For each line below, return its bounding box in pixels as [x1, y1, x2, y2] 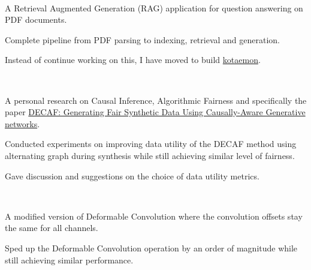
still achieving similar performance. [5, 253, 134, 266]
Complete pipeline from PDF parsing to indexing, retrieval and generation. [5, 33, 280, 46]
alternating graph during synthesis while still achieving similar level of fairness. [5, 149, 295, 161]
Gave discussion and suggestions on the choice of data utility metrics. [5, 169, 259, 182]
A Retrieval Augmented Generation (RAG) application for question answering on [5, 1, 303, 14]
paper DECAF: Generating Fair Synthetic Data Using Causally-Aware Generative [5, 106, 306, 118]
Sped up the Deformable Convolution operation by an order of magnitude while [5, 241, 298, 254]
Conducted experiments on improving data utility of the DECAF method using [5, 137, 297, 150]
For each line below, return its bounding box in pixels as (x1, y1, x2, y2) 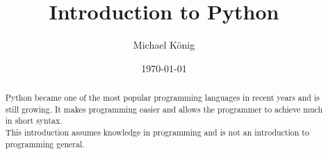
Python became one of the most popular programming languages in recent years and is (5, 92, 320, 104)
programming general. (5, 138, 85, 149)
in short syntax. (5, 115, 63, 127)
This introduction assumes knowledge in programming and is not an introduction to (5, 127, 309, 138)
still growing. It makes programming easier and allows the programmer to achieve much (5, 103, 323, 115)
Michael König (133, 38, 195, 52)
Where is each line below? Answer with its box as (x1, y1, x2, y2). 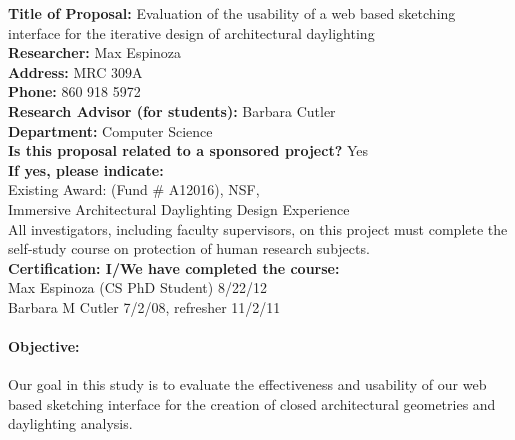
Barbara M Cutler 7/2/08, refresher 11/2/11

** What to do **
Each entry should be set down exactly, pictures excluded.

** Output **
For each line below, return its bounding box in pixels as [x1, y1, x2, y2] 
still achieving similar performance. [5, 253, 134, 266]
Complete pipeline from PDF parsing to indexing, retrieval and generation. [5, 33, 280, 46]
alternating graph during synthesis while still achieving similar level of fairness. [5, 149, 295, 161]
Gave discussion and suggestions on the choice of data utility metrics. [5, 169, 259, 182]
A Retrieval Augmented Generation (RAG) application for question answering on [5, 1, 303, 14]
paper DECAF: Generating Fair Synthetic Data Using Causally-Aware Generative [5, 106, 306, 118]
Sped up the Deformable Convolution operation by an order of magnitude while [5, 241, 298, 254]
Conducted experiments on improving data utility of the DECAF method using [5, 137, 297, 150]
For each line below, return its bounding box in pixels as (x1, y1, x2, y2) 
Python became one of the most popular programming languages in recent years and is (5, 92, 320, 104)
programming general. (5, 138, 85, 149)
in short syntax. (5, 115, 63, 127)
This introduction assumes knowledge in programming and is not an introduction to (5, 127, 309, 138)
still growing. It makes programming easier and allows the programmer to achieve much (5, 103, 323, 115)
Michael König (133, 38, 195, 52)
Where is each line below? Answer with its box as (x1, y1, x2, y2). 
Barbara M Cutler 7/2/08, refresher 11/2/11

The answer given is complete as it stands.